What happens with 90% common value? How aboout 99%?
show(c=0.9)
10,000 examples with N = 25 actors, common value ratio c = 0.9 Acceptors: 0.509 ± 0.005 Proposers: 0.510 ± 0.005
show(c=0.99)
10,000 examples with N = 25 actors, common value ratio c = 0.99 Acceptors: 0.500 ± 0.001 Proposers: 0.500 ± 0.001
We see that there is very little difference between the two sides. So the conclusion is: when there is a lot of common value, the Gale-Shapley Matching Algorithm is almost fair: the proposers have an advantage, but it is minimal.

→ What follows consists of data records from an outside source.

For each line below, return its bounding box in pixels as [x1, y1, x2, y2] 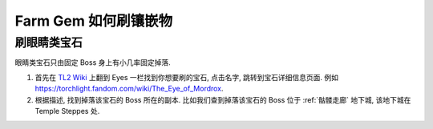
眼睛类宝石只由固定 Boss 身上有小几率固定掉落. [14, 58, 172, 67]
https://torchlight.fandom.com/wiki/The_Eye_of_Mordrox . [34, 84, 224, 94]
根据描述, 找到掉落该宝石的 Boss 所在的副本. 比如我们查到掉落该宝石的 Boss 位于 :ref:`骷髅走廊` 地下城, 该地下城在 [34, 95, 411, 104]
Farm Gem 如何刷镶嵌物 [14, 12, 172, 30]
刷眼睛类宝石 [14, 35, 83, 50]
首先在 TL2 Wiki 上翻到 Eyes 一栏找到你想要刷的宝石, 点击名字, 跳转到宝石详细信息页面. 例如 [34, 72, 338, 82]
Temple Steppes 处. [34, 106, 100, 115]
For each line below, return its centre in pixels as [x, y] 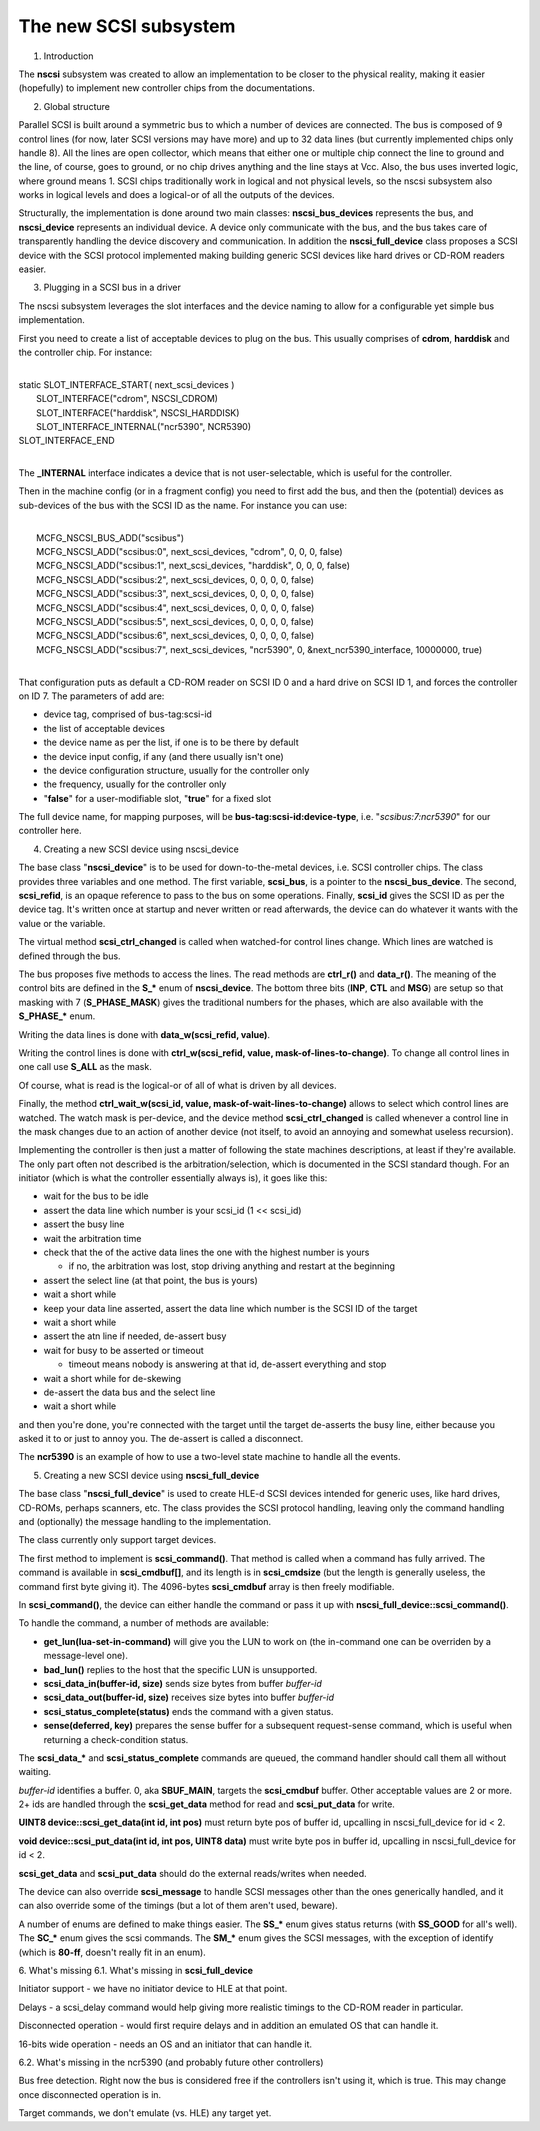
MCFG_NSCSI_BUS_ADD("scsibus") [110, 537]
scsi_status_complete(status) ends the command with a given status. [188, 1711]
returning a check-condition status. [116, 1739]
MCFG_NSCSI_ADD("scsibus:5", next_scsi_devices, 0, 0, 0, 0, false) [175, 621]
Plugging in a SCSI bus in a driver [112, 287]
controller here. [50, 831]
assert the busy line [84, 1224]
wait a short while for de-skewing [112, 1378]
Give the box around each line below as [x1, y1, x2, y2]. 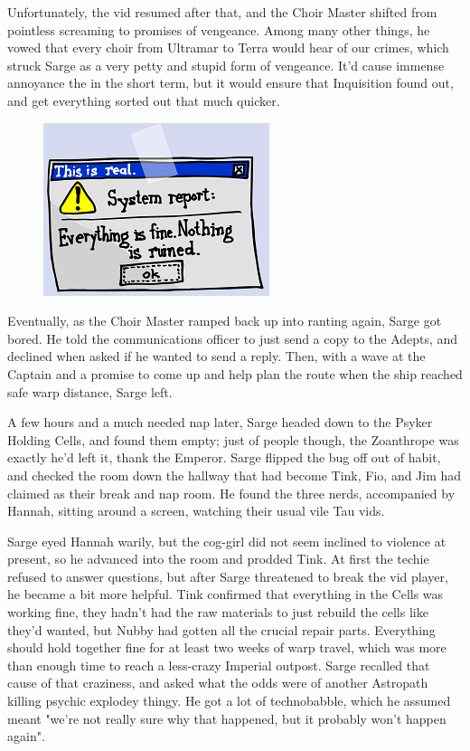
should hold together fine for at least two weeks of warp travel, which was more [7, 638, 446, 657]
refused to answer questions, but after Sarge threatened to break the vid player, [7, 566, 448, 585]
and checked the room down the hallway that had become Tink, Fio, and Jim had [7, 465, 462, 484]
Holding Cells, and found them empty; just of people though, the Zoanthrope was [7, 430, 459, 449]
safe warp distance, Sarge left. [7, 382, 173, 401]
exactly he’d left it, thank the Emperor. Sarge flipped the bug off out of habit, [7, 448, 441, 467]
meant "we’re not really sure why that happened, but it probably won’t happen [7, 708, 446, 727]
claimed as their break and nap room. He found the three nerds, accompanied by [7, 483, 456, 502]
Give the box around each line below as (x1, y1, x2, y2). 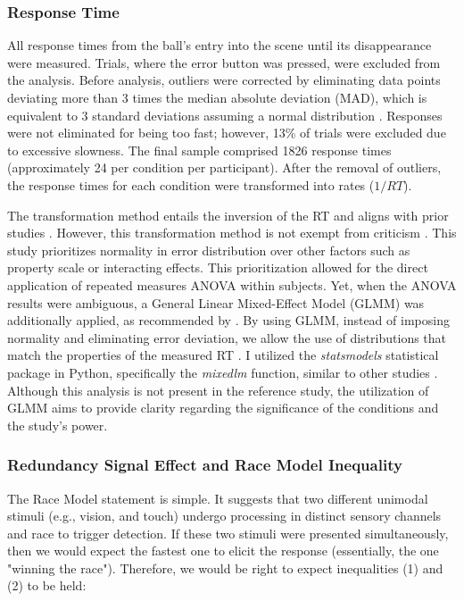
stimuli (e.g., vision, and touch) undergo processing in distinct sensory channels (7, 506, 442, 525)
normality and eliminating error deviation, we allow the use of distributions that (7, 328, 447, 346)
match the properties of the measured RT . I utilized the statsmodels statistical (7, 346, 439, 364)
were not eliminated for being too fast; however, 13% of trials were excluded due (7, 123, 446, 142)
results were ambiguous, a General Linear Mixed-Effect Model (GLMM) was (7, 293, 425, 312)
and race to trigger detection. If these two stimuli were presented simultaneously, (7, 523, 449, 542)
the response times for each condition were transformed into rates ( (7, 175, 375, 194)
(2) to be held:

So it is probably okay to use the algorithm for matching medical residents, because there is a lot of common value in the perception of the quality of hospitals, and likewise for the quality of students.
But when there is mostly private value, the algorithm is unfair, favoring the proposers over the acceptors.